---- Provided material
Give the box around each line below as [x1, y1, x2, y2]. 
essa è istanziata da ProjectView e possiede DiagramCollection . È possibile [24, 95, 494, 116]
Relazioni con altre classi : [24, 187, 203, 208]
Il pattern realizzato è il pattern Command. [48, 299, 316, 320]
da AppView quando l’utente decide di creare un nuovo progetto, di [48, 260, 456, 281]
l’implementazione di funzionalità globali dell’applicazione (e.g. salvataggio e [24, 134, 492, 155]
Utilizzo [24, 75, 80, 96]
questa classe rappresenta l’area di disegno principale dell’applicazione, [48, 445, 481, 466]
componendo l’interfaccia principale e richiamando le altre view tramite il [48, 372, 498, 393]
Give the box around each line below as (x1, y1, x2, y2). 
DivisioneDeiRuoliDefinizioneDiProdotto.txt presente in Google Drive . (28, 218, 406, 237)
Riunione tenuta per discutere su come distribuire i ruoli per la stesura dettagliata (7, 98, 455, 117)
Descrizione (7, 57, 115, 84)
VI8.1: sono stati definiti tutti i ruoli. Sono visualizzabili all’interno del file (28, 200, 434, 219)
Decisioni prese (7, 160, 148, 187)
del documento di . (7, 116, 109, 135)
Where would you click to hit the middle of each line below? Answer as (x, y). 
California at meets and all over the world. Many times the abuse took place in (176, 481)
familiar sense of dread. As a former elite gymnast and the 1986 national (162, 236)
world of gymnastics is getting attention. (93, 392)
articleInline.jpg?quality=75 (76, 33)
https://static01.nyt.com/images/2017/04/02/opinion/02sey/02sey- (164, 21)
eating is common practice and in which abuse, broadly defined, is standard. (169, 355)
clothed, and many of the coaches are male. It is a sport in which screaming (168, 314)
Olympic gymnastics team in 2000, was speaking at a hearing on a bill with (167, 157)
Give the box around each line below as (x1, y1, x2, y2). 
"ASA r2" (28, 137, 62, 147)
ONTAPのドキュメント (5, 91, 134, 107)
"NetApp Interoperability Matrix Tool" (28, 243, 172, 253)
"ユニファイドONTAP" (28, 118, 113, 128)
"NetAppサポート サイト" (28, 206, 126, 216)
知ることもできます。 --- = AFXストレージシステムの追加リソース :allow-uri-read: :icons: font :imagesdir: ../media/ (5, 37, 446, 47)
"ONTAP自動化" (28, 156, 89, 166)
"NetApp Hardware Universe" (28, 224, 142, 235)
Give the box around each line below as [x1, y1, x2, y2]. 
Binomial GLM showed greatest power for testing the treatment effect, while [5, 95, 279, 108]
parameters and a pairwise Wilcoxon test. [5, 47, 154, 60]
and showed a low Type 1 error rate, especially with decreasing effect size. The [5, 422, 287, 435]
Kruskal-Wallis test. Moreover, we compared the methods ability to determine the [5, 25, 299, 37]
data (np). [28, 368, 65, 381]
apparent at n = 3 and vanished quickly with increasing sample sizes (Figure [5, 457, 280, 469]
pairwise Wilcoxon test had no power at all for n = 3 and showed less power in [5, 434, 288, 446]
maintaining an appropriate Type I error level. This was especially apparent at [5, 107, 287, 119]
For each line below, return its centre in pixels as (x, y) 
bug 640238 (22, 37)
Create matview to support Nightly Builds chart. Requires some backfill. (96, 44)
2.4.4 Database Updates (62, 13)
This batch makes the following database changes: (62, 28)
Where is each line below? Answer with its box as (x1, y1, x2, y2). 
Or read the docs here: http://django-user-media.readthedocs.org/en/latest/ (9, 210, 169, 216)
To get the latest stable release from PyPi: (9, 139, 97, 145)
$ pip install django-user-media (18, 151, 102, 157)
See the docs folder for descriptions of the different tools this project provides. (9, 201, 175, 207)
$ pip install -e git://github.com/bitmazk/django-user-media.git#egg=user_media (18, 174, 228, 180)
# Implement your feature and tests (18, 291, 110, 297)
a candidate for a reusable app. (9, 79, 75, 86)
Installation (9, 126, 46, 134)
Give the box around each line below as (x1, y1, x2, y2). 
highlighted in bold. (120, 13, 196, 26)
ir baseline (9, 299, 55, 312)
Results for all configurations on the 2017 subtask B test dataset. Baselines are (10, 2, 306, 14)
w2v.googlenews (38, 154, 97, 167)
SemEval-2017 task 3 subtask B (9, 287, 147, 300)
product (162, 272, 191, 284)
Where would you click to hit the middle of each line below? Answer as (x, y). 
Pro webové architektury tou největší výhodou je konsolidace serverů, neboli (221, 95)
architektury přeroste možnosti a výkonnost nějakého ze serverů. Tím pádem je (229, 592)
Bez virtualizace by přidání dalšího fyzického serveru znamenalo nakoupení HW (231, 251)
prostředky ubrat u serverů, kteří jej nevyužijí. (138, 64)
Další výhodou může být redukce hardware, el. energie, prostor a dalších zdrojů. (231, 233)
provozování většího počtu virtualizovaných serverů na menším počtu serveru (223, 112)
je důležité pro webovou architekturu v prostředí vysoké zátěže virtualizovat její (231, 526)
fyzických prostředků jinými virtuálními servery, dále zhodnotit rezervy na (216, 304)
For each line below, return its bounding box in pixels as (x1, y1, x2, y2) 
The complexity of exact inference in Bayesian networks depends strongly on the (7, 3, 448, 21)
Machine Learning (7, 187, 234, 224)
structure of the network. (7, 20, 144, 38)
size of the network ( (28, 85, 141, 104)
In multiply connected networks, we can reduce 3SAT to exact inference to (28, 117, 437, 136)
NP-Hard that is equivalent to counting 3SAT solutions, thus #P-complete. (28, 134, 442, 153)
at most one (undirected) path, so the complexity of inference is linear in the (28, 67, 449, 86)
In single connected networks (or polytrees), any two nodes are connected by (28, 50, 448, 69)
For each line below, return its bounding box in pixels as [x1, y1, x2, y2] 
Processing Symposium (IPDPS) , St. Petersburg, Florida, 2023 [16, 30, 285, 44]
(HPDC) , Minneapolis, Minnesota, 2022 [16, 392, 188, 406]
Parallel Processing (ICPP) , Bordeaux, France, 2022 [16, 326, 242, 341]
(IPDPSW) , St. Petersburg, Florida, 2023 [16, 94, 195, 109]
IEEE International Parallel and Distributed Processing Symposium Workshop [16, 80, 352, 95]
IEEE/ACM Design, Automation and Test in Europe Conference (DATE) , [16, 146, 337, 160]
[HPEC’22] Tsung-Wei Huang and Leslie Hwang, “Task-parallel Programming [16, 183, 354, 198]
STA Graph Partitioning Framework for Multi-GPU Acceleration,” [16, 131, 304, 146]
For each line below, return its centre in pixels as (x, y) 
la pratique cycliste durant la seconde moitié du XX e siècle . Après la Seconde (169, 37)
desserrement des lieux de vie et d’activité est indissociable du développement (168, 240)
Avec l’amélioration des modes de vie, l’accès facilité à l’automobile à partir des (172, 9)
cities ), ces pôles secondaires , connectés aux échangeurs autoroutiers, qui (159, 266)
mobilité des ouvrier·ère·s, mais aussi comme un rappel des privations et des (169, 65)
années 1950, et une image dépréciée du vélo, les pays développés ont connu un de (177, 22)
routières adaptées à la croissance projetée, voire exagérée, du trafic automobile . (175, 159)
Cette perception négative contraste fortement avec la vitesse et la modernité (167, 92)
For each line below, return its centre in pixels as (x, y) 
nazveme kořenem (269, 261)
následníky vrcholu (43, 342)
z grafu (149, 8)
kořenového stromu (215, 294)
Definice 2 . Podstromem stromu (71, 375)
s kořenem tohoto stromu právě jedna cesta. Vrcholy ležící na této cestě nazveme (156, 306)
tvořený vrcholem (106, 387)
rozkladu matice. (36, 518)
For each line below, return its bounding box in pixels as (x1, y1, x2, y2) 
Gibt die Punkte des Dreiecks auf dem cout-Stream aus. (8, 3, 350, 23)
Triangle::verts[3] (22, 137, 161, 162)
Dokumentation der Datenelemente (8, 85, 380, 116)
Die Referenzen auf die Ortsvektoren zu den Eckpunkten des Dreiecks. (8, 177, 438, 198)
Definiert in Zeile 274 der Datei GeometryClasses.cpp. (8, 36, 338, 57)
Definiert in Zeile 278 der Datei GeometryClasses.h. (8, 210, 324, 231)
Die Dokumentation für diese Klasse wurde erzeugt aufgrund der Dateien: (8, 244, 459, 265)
--------
Task prompt:
Would you give the number of lines of the data that include the string "Type"? Nothing else is wanted.

Output of the exercise:
2